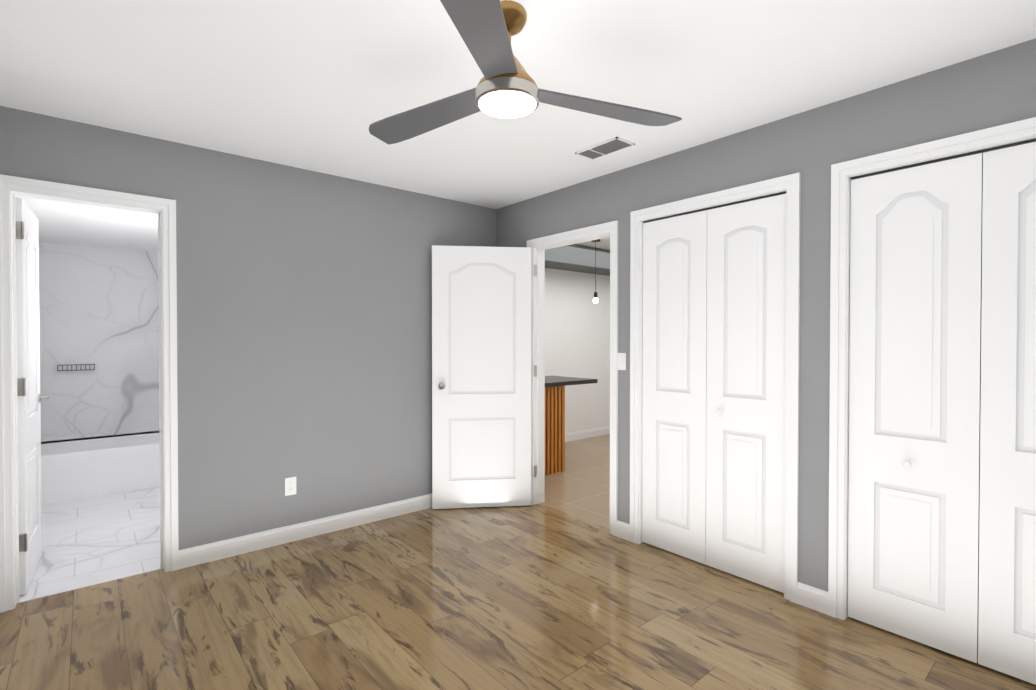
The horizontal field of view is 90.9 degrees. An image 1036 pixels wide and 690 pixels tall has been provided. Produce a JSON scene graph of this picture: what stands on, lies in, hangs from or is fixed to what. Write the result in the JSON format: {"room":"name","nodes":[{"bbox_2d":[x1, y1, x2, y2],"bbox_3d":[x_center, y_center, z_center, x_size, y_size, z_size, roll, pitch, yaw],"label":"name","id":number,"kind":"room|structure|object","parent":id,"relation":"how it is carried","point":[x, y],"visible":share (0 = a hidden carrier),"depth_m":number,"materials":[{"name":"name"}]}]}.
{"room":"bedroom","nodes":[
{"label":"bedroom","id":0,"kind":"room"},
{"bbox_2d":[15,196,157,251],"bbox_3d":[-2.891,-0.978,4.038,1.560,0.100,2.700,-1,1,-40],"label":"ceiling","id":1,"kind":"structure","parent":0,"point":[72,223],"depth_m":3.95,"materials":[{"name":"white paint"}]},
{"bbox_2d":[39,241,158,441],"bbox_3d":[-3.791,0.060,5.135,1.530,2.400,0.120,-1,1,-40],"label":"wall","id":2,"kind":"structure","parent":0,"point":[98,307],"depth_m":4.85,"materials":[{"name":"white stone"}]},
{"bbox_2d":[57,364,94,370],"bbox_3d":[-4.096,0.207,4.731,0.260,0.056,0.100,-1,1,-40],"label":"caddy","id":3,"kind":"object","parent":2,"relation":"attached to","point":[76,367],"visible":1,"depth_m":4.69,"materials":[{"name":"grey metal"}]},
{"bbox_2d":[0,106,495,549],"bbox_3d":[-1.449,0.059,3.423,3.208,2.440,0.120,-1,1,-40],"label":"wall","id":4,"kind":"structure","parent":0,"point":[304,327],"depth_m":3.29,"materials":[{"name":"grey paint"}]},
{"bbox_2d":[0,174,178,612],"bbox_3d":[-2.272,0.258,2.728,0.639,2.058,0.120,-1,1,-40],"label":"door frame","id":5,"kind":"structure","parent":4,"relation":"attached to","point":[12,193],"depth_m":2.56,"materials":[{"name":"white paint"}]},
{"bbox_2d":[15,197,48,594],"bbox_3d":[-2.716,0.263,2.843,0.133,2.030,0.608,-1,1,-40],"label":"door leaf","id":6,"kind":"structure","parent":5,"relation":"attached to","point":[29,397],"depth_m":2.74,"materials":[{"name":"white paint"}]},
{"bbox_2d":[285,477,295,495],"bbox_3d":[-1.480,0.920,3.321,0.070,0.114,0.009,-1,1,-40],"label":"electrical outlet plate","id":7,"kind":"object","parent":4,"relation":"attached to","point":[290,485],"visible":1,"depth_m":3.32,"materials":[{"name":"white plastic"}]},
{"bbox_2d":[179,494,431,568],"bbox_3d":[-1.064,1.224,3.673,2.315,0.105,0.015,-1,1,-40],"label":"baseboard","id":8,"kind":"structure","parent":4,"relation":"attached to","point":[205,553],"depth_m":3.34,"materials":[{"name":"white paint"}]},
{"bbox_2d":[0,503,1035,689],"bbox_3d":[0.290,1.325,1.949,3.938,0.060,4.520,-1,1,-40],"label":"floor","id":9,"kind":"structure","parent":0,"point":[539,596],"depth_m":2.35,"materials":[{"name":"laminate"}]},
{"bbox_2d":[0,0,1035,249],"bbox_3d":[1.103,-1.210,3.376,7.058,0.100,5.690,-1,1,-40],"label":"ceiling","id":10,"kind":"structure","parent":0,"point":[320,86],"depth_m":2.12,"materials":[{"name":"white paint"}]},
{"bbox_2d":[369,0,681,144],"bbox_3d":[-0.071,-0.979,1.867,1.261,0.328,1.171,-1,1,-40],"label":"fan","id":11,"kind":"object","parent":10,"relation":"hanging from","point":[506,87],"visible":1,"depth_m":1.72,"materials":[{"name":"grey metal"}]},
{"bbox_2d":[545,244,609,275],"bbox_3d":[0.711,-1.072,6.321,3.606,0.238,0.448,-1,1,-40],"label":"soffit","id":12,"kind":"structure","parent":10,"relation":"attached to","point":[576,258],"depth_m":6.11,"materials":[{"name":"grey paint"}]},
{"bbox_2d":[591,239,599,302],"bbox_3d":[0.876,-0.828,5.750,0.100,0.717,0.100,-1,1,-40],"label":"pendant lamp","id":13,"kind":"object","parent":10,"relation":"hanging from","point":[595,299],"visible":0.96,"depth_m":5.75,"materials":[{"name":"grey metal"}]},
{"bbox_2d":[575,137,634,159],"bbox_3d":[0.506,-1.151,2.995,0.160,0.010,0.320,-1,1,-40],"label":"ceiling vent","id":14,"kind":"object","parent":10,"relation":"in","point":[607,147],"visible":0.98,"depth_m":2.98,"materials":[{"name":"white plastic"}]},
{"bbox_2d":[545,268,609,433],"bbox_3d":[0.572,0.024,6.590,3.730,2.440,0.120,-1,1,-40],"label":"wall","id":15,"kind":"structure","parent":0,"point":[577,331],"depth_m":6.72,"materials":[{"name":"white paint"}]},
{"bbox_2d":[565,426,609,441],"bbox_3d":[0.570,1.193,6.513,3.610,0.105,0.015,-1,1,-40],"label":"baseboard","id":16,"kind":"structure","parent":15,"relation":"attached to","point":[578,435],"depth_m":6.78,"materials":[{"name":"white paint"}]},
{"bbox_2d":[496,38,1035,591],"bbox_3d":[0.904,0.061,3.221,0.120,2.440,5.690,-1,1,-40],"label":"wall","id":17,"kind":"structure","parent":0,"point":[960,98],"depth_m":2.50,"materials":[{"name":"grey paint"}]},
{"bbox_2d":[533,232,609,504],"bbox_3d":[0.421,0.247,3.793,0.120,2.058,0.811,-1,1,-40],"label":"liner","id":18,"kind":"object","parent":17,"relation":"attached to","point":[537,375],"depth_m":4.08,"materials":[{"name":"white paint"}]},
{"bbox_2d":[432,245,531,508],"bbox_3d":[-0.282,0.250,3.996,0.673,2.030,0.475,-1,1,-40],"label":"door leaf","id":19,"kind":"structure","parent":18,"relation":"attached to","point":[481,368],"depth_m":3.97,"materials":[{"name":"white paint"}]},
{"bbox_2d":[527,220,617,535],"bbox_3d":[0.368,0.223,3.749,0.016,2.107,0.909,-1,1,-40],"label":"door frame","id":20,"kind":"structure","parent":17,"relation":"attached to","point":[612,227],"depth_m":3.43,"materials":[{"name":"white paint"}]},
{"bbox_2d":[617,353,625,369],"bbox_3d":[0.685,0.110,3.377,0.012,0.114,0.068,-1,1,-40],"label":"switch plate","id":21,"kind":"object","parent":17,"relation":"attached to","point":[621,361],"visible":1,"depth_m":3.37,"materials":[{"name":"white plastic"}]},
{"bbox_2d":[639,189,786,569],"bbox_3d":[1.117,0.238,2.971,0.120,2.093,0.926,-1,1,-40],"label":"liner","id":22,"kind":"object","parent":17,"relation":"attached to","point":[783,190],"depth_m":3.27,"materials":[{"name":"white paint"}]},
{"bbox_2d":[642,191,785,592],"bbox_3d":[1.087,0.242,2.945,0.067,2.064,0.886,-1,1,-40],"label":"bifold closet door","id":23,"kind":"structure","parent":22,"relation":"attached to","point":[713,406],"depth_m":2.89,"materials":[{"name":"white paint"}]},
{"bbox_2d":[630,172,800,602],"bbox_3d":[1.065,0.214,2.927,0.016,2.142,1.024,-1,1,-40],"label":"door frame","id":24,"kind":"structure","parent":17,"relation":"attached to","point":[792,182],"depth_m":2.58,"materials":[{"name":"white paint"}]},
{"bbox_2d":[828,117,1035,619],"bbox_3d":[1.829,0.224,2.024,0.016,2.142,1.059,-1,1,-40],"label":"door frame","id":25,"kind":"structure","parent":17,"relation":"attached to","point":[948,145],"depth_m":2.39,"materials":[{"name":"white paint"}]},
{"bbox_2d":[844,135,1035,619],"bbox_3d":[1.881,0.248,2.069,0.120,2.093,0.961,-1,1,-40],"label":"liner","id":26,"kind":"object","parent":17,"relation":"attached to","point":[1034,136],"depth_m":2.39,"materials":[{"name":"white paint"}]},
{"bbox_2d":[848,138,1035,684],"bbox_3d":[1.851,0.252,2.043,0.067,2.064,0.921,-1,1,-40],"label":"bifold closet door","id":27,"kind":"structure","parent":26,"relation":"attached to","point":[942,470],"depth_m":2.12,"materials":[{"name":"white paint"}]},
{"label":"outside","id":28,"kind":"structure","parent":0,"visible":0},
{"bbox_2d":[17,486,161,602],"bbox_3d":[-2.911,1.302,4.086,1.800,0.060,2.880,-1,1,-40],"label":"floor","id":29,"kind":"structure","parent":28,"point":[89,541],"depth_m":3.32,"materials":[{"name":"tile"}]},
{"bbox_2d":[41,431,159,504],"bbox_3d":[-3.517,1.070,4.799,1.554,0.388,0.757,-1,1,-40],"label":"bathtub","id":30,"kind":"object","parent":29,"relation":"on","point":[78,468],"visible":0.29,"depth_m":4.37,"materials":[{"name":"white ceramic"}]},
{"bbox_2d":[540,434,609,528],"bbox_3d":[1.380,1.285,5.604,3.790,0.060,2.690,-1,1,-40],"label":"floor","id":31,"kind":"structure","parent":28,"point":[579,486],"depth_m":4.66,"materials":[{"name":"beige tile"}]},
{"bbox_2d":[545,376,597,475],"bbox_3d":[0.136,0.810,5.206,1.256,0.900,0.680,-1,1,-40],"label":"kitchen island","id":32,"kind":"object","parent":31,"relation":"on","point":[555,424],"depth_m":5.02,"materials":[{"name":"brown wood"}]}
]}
________________
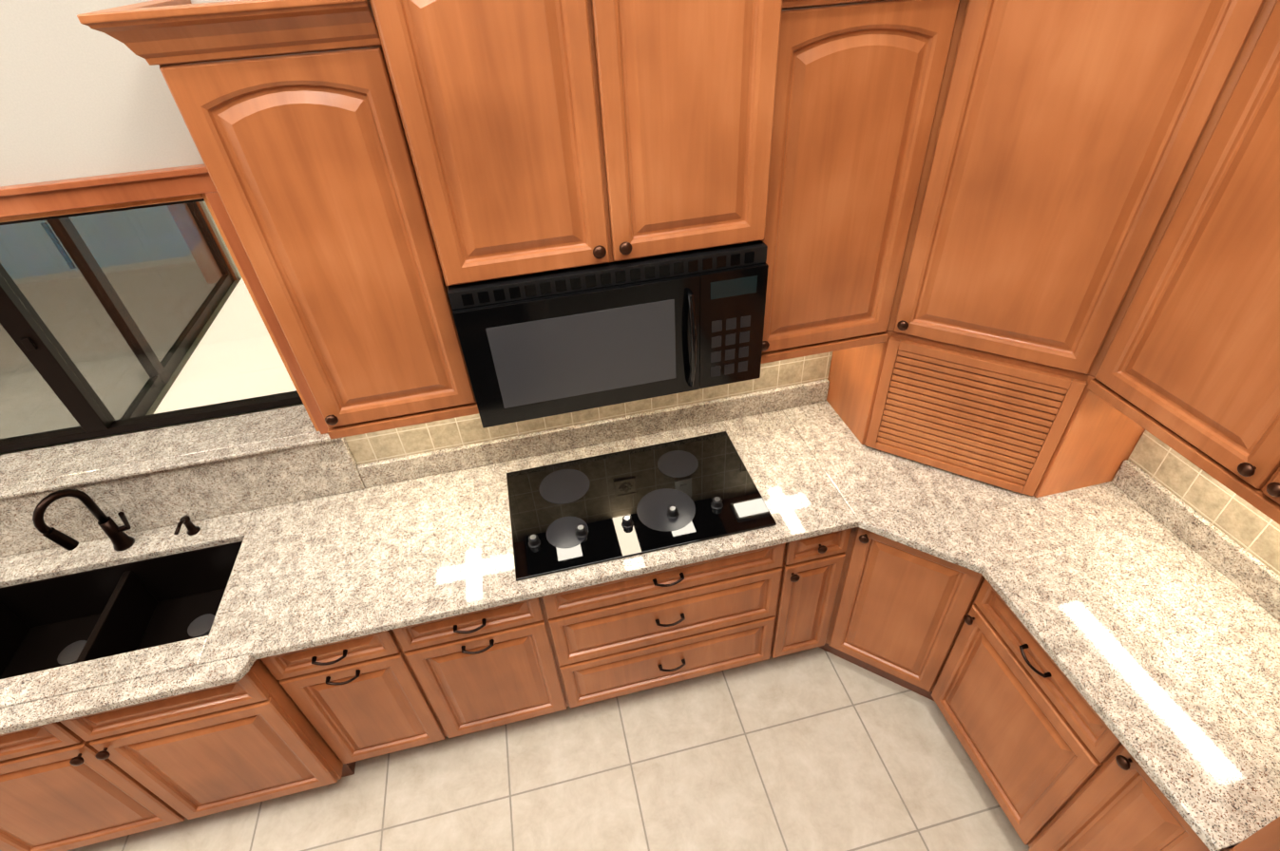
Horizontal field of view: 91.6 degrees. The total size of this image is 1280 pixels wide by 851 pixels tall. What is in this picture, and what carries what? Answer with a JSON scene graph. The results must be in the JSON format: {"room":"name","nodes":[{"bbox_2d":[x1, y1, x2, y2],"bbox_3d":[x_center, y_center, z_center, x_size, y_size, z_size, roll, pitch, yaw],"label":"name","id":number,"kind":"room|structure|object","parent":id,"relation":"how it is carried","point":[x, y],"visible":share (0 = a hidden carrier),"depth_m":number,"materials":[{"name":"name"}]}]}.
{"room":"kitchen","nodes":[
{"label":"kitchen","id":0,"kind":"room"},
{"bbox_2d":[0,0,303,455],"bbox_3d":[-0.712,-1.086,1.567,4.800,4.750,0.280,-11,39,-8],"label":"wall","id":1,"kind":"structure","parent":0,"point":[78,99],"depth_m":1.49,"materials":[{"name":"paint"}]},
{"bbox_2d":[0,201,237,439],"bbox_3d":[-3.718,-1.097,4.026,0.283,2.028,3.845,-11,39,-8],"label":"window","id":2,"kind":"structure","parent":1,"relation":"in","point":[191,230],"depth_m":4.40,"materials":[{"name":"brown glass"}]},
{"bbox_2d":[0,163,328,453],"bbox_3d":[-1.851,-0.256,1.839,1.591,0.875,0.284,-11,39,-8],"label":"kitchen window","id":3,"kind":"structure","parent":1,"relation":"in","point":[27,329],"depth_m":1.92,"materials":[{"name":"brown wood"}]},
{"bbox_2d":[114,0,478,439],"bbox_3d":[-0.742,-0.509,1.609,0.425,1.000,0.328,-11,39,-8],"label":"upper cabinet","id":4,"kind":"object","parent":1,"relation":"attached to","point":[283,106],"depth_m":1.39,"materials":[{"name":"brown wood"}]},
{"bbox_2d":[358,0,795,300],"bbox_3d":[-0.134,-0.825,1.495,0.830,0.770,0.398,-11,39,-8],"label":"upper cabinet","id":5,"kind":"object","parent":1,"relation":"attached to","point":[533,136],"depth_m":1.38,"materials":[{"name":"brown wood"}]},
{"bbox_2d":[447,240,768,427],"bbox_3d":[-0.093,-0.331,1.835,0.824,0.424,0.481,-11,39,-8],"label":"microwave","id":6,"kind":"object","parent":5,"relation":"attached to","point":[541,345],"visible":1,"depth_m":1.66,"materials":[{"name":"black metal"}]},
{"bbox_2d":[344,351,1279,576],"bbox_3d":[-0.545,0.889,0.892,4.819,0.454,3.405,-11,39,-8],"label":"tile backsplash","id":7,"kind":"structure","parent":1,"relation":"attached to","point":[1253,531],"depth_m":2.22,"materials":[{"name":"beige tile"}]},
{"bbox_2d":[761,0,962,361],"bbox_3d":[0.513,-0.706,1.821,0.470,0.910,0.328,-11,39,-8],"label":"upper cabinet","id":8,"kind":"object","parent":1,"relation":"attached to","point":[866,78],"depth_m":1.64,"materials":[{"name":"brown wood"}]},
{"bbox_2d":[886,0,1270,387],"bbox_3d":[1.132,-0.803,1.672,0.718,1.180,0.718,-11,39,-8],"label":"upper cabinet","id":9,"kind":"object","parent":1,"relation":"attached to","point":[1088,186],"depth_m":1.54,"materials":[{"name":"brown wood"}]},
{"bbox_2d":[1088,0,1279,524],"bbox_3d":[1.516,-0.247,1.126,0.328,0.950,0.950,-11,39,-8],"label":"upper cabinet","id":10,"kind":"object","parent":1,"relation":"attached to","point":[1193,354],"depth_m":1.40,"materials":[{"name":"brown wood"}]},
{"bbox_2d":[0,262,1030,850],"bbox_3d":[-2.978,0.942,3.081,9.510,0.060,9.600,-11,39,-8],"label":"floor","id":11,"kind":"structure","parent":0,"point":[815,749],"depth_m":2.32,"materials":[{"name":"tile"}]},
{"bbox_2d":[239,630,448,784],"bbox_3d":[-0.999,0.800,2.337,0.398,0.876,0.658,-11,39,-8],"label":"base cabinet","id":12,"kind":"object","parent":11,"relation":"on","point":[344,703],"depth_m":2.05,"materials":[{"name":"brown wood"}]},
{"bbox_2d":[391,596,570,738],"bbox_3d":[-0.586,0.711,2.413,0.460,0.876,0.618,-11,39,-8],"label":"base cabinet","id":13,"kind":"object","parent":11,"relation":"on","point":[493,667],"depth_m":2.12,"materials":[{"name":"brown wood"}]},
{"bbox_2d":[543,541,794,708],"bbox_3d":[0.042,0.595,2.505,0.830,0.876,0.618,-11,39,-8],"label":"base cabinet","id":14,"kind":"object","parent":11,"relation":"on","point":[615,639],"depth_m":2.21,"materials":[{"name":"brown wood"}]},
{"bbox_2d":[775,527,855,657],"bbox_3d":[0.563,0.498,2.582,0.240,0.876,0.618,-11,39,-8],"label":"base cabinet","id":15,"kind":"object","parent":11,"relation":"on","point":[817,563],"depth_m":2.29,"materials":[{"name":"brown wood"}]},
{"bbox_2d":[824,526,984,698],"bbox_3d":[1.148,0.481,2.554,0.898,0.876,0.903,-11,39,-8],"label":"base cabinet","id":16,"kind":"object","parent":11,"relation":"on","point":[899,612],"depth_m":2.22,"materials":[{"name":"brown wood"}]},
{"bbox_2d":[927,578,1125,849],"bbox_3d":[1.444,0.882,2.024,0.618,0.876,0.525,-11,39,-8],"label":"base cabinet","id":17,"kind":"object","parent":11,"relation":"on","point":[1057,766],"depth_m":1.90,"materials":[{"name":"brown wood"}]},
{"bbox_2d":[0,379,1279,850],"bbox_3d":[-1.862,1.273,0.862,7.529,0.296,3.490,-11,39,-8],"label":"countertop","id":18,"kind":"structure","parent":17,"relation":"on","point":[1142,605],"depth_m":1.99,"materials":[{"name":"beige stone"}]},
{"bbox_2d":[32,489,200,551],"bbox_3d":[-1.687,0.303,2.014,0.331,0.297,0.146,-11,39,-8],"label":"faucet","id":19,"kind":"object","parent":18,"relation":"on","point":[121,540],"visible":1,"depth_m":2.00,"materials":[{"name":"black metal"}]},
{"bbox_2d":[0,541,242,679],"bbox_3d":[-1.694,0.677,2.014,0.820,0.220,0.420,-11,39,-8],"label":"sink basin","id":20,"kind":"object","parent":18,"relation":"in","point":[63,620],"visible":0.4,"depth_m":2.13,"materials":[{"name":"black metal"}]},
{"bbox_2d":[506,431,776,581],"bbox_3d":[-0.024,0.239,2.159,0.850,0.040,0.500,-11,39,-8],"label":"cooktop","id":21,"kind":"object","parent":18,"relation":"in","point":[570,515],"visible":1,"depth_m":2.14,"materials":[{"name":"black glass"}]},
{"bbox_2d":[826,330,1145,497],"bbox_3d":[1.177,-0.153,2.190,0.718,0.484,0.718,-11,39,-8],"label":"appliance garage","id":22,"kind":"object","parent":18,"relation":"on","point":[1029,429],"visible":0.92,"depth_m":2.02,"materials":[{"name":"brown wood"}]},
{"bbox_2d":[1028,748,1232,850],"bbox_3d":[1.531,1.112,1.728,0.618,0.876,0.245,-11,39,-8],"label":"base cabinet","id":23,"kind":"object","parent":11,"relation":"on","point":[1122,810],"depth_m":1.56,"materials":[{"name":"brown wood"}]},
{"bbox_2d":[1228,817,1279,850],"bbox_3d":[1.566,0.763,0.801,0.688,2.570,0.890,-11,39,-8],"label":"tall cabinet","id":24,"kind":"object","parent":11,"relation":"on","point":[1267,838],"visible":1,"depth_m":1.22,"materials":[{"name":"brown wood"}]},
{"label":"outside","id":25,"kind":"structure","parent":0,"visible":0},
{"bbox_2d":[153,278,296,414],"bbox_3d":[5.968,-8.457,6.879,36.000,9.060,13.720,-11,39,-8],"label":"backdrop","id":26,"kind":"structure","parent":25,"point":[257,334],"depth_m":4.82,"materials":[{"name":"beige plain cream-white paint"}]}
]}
________________
Find and copy each line of the data where "bifold" is present.

## EXPECTED ANSWER
{"bbox_2d":[642,191,785,592],"bbox_3d":[1.087,0.242,2.945,0.067,2.064,0.886,-1,1,-40],"label":"bifold closet door","id":23,"kind":"structure","parent":22,"relation":"attached to","point":[713,406],"depth_m":2.89,"materials":[{"name":"white paint"}]},
{"bbox_2d":[848,138,1035,684],"bbox_3d":[1.851,0.252,2.043,0.067,2.064,0.921,-1,1,-40],"label":"bifold closet door","id":27,"kind":"structure","parent":26,"relation":"attached to","point":[942,470],"depth_m":2.12,"materials":[{"name":"white paint"}]},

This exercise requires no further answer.